Material supplied Block Start

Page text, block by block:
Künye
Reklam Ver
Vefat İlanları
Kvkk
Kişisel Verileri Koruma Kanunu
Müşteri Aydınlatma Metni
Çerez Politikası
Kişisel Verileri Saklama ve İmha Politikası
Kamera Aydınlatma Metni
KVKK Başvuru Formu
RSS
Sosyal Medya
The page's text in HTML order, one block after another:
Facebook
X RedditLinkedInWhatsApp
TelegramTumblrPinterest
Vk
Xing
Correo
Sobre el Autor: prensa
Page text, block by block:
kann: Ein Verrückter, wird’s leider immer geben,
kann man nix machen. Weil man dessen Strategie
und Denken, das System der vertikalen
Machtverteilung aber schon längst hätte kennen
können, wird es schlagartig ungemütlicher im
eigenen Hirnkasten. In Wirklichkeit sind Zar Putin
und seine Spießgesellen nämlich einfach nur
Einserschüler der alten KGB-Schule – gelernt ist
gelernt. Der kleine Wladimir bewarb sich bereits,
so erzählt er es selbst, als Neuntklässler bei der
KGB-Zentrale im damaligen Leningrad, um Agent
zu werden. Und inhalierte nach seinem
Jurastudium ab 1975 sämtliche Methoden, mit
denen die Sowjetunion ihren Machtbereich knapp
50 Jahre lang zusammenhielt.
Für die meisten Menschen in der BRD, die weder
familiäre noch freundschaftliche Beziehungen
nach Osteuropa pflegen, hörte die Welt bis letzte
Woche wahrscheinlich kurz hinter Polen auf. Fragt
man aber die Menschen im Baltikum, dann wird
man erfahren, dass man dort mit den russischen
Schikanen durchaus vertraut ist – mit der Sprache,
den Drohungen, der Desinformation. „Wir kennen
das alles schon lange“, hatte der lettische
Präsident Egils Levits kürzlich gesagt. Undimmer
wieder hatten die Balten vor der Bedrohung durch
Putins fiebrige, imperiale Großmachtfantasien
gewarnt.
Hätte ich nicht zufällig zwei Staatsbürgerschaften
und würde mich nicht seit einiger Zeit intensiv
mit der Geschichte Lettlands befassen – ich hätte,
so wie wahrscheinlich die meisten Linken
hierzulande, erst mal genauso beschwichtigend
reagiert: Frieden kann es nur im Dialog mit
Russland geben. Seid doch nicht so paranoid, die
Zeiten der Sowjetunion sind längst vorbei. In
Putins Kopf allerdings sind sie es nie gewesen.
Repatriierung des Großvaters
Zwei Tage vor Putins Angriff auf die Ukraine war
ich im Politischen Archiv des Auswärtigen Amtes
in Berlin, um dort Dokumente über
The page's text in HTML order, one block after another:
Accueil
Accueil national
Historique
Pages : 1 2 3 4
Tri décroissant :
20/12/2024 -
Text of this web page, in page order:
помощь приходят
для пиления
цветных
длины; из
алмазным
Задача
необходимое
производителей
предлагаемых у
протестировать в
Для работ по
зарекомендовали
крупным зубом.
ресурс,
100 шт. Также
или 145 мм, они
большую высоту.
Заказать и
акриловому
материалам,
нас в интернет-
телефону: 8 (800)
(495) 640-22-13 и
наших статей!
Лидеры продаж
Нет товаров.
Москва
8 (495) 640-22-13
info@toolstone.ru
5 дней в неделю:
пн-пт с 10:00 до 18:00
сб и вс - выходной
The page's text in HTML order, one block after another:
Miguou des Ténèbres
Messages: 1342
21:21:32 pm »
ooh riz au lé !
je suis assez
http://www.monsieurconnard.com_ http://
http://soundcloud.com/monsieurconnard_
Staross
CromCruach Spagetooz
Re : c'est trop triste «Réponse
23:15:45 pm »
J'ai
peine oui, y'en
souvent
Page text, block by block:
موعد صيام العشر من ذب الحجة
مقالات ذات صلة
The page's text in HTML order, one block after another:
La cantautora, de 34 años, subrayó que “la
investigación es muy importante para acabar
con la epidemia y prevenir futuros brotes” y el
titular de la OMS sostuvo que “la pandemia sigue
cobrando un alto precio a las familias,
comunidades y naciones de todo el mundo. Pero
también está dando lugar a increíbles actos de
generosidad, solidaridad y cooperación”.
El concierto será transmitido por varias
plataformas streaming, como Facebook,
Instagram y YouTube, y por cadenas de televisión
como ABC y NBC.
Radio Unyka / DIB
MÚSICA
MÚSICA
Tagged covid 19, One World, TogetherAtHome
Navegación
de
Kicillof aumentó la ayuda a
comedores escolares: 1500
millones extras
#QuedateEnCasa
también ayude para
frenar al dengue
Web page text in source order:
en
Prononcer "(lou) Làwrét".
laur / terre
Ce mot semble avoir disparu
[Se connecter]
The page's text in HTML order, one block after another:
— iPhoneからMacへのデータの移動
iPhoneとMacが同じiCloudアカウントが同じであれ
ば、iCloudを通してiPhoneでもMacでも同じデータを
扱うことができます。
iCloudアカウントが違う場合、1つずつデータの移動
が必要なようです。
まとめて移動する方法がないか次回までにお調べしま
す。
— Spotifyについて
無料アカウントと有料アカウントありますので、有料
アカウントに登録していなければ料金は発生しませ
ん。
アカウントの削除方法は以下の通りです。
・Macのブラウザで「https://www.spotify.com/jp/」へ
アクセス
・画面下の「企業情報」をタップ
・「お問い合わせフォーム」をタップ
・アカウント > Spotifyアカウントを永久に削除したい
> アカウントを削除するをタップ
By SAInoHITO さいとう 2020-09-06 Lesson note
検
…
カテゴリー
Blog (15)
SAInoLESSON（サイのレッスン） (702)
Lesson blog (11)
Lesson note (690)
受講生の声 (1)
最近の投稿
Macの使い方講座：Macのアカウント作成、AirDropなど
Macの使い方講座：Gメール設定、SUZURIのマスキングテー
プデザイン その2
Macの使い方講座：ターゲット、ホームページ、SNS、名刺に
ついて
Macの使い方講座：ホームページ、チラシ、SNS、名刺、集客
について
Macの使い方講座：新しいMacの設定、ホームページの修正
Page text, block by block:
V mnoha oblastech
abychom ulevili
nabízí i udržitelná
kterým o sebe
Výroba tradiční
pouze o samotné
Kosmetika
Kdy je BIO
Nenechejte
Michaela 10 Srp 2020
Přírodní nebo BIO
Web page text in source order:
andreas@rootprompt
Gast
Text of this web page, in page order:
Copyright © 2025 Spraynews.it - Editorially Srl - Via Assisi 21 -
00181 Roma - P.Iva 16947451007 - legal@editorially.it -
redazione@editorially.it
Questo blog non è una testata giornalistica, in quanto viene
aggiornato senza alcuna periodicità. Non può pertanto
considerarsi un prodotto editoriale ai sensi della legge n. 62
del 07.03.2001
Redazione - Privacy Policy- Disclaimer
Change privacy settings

Material supplied Block End

## Problem statement
Your response should consist of the data above, duplicated exactly.

## Task response
Page text, block by block:
Künye
Reklam Ver
Vefat İlanları
Kvkk
Kişisel Verileri Koruma Kanunu
Müşteri Aydınlatma Metni
Çerez Politikası
Kişisel Verileri Saklama ve İmha Politikası
Kamera Aydınlatma Metni
KVKK Başvuru Formu
RSS
Sosyal Medya
The page's text in HTML order, one block after another:
Facebook
X RedditLinkedInWhatsApp
TelegramTumblrPinterest
Vk
Xing
Correo
Sobre el Autor: prensa
Page text, block by block:
kann: Ein Verrückter, wird’s leider immer geben,
kann man nix machen. Weil man dessen Strategie
und Denken, das System der vertikalen
Machtverteilung aber schon längst hätte kennen
können, wird es schlagartig ungemütlicher im
eigenen Hirnkasten. In Wirklichkeit sind Zar Putin
und seine Spießgesellen nämlich einfach nur
Einserschüler der alten KGB-Schule – gelernt ist
gelernt. Der kleine Wladimir bewarb sich bereits,
so erzählt er es selbst, als Neuntklässler bei der
KGB-Zentrale im damaligen Leningrad, um Agent
zu werden. Und inhalierte nach seinem
Jurastudium ab 1975 sämtliche Methoden, mit
denen die Sowjetunion ihren Machtbereich knapp
50 Jahre lang zusammenhielt.
Für die meisten Menschen in der BRD, die weder
familiäre noch freundschaftliche Beziehungen
nach Osteuropa pflegen, hörte die Welt bis letzte
Woche wahrscheinlich kurz hinter Polen auf. Fragt
man aber die Menschen im Baltikum, dann wird
man erfahren, dass man dort mit den russischen
Schikanen durchaus vertraut ist – mit der Sprache,
den Drohungen, der Desinformation. „Wir kennen
das alles schon lange“, hatte der lettische
Präsident Egils Levits kürzlich gesagt. Undimmer
wieder hatten die Balten vor der Bedrohung durch
Putins fiebrige, imperiale Großmachtfantasien
gewarnt.
Hätte ich nicht zufällig zwei Staatsbürgerschaften
und würde mich nicht seit einiger Zeit intensiv
mit der Geschichte Lettlands befassen – ich hätte,
so wie wahrscheinlich die meisten Linken
hierzulande, erst mal genauso beschwichtigend
reagiert: Frieden kann es nur im Dialog mit
Russland geben. Seid doch nicht so paranoid, die
Zeiten der Sowjetunion sind längst vorbei. In
Putins Kopf allerdings sind sie es nie gewesen.
Repatriierung des Großvaters
Zwei Tage vor Putins Angriff auf die Ukraine war
ich im Politischen Archiv des Auswärtigen Amtes
in Berlin, um dort Dokumente über
The page's text in HTML order, one block after another:
Accueil
Accueil national
Historique
Pages : 1 2 3 4
Tri décroissant :
20/12/2024 -
Text of this web page, in page order:
помощь приходят
для пиления
цветных
длины; из
алмазным
Задача
необходимое
производителей
предлагаемых у
протестировать в
Для работ по
зарекомендовали
крупным зубом.
ресурс,
100 шт. Также
или 145 мм, они
большую высоту.
Заказать и
акриловому
материалам,
нас в интернет-
телефону: 8 (800)
(495) 640-22-13 и
наших статей!
Лидеры продаж
Нет товаров.
Москва
8 (495) 640-22-13
info@toolstone.ru
5 дней в неделю:
пн-пт с 10:00 до 18:00
сб и вс - выходной
The page's text in HTML order, one block after another:
Miguou des Ténèbres
Messages: 1342
21:21:32 pm »
ooh riz au lé !
je suis assez
http://www.monsieurconnard.com_ http://
http://soundcloud.com/monsieurconnard_
Staross
CromCruach Spagetooz
Re : c'est trop triste «Réponse
23:15:45 pm »
J'ai
peine oui, y'en
souvent
Page text, block by block:
موعد صيام العشر من ذب الحجة
مقالات ذات صلة
The page's text in HTML order, one block after another:
La cantautora, de 34 años, subrayó que “la
investigación es muy importante para acabar
con la epidemia y prevenir futuros brotes” y el
titular de la OMS sostuvo que “la pandemia sigue
cobrando un alto precio a las familias,
comunidades y naciones de todo el mundo. Pero
también está dando lugar a increíbles actos de
generosidad, solidaridad y cooperación”.
El concierto será transmitido por varias
plataformas streaming, como Facebook,
Instagram y YouTube, y por cadenas de televisión
como ABC y NBC.
Radio Unyka / DIB
MÚSICA
MÚSICA
Tagged covid 19, One World, TogetherAtHome
Navegación
de
Kicillof aumentó la ayuda a
comedores escolares: 1500
millones extras
#QuedateEnCasa
también ayude para
frenar al dengue
Web page text in source order:
en
Prononcer "(lou) Làwrét".
laur / terre
Ce mot semble avoir disparu
[Se connecter]
The page's text in HTML order, one block after another:
— iPhoneからMacへのデータの移動
iPhoneとMacが同じiCloudアカウントが同じであれ
ば、iCloudを通してiPhoneでもMacでも同じデータを
扱うことができます。
iCloudアカウントが違う場合、1つずつデータの移動
が必要なようです。
まとめて移動する方法がないか次回までにお調べしま
す。
— Spotifyについて
無料アカウントと有料アカウントありますので、有料
アカウントに登録していなければ料金は発生しませ
ん。
アカウントの削除方法は以下の通りです。
・Macのブラウザで「https://www.spotify.com/jp/」へ
アクセス
・画面下の「企業情報」をタップ
・「お問い合わせフォーム」をタップ
・アカウント > Spotifyアカウントを永久に削除したい
> アカウントを削除するをタップ
By SAInoHITO さいとう 2020-09-06 Lesson note
検
…
カテゴリー
Blog (15)
SAInoLESSON（サイのレッスン） (702)
Lesson blog (11)
Lesson note (690)
受講生の声 (1)
最近の投稿
Macの使い方講座：Macのアカウント作成、AirDropなど
Macの使い方講座：Gメール設定、SUZURIのマスキングテー
プデザイン その2
Macの使い方講座：ターゲット、ホームページ、SNS、名刺に
ついて
Macの使い方講座：ホームページ、チラシ、SNS、名刺、集客
について
Macの使い方講座：新しいMacの設定、ホームページの修正
Page text, block by block:
V mnoha oblastech
abychom ulevili
nabízí i udržitelná
kterým o sebe
Výroba tradiční
pouze o samotné
Kosmetika
Kdy je BIO
Nenechejte
Michaela 10 Srp 2020
Přírodní nebo BIO
Web page text in source order:
andreas@rootprompt
Gast
Text of this web page, in page order:
Copyright © 2025 Spraynews.it - Editorially Srl - Via Assisi 21 -
00181 Roma - P.Iva 16947451007 - legal@editorially.it -
redazione@editorially.it
Questo blog non è una testata giornalistica, in quanto viene
aggiornato senza alcuna periodicità. Non può pertanto
considerarsi un prodotto editoriale ai sensi della legge n. 62
del 07.03.2001
Redazione - Privacy Policy- Disclaimer
Change privacy settings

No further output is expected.